*Exercise details*. Collect all lines below with the string "escalões".

*Given records*.
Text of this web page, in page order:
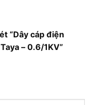
“Dây cáp điện
– 0.6/1KV”
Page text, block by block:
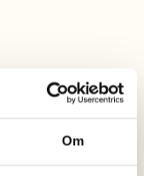
Om
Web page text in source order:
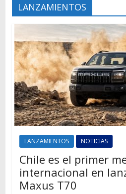
LANZAMIENTOS
LANZAMIENTOS NOTICIAS
Chile es el primer
internacional en
Maxus T70
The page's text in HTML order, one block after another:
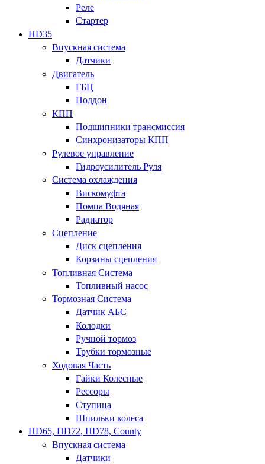
Реле
Стартер
HD35
Впускная система
Датчики
Двигатель
ГБЦ
Поддон
КПП
Подшипники трансмиссия
Синхронизаторы КПП
Рулевое управление
Гидроусилитель Руля
Система охлаждения
Вискомуфта
Помпа Водяная
Радиатор
Сцепление
Диск сцепления
Корзины сцепления
Топливная Система
Топливный насос
Тормозная Система
Датчик АБС
Колодки
Ручной тормоз
Трубки тормозные
Ходовая Часть
Гайки Колесные
Рессоры
Ступица
Шпильки колеса
HD65, HD72, HD78, County
Впускная система
Датчики
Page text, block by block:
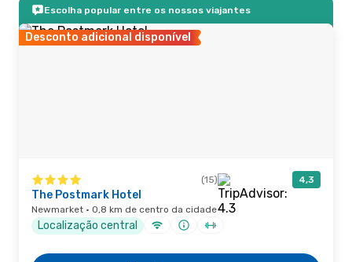
Escolha popular entre os nossos viajantes
Desconto adicional disponível
(15) 4,3
The Postmark Hotel
Newmarket · 0,8 km de centro da cidade
Localização central
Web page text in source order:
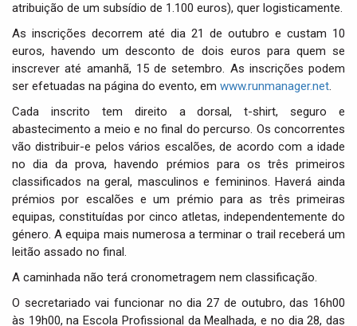
atribuição de um subsídio de 1.100 euros), quer logisticamente.
As inscrições decorrem até dia 21 de outubro e custam 10
euros, havendo um desconto de dois euros para quem se
inscrever até amanhã, 15 de setembro. As inscrições podem
ser efetuadas na página do evento, em www.runmanager.net.
Cada inscrito tem direito a dorsal, t-shirt, seguro e
abastecimento a meio e no final do percurso. Os concorrentes
vão distribuir-e pelos vários escalões, de acordo com a idade
no dia da prova, havendo prémios para os três primeiros
classificados na geral, masculinos e femininos. Haverá ainda
prémios por escalões e um prémio para as três primeiras
equipas, constituídas por cinco atletas, independentemente do
género. A equipa mais numerosa a terminar o trail receberá um
leitão assado no final.
A caminhada não terá cronometragem nem classificação.
O secretariado vai funcionar no dia 27 de outubro, das 16h00
às 19h00, na Escola Profissional da Mealhada, e no dia 28, das
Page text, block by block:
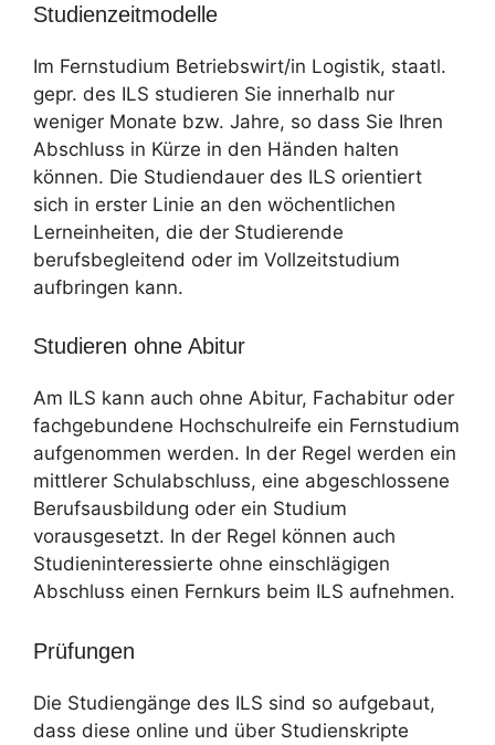
Studienzeitmodelle
Im Fernstudium Betriebswirt/in Logistik, staatl.
gepr. des ILS studieren Sie innerhalb nur
weniger Monate bzw. Jahre, so dass Sie Ihren
Abschluss in Kürze in den Händen halten
können. Die Studiendauer des ILS orientiert
sich in erster Linie an den wöchentlichen
Lerneinheiten, die der Studierende
berufsbegleitend oder im Vollzeitstudium
aufbringen kann.
Studieren ohne Abitur
Am ILS kann auch ohne Abitur, Fachabitur oder
fachgebundene Hochschulreife ein Fernstudium
aufgenommen werden. In der Regel werden ein
mittlerer Schulabschluss, eine abgeschlossene
Berufsausbildung oder ein Studium
vorausgesetzt. In der Regel können auch
Studieninteressierte ohne einschlägigen
Abschluss einen Fernkurs beim ILS aufnehmen.
Prüfungen
Die Studiengänge des ILS sind so aufgebaut,
dass diese online und über Studienskripte
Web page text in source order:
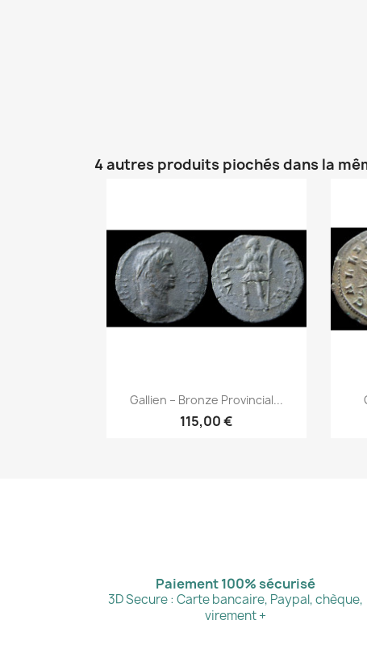
4 autres produits piochés dans la
 Aperçu rapide
Gallien – Bronze Provincial...
115,00 €
Paiement 100% sécurisé
3D Secure : Carte bancaire, Paypal, chèque,
virement +
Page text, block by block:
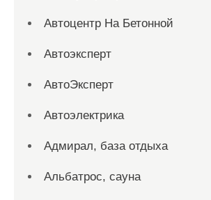
Автоцентр На Бетонной
Автоэксперт
АвтоЭксперт
Автоэлектрика
Адмирал, база отдыха
Альбатрос, сауна

*Answer to this problem*.
vão distribuir-e pelos vários escalões, de acordo com a idade
prémios por escalões e um prémio para as três primeiras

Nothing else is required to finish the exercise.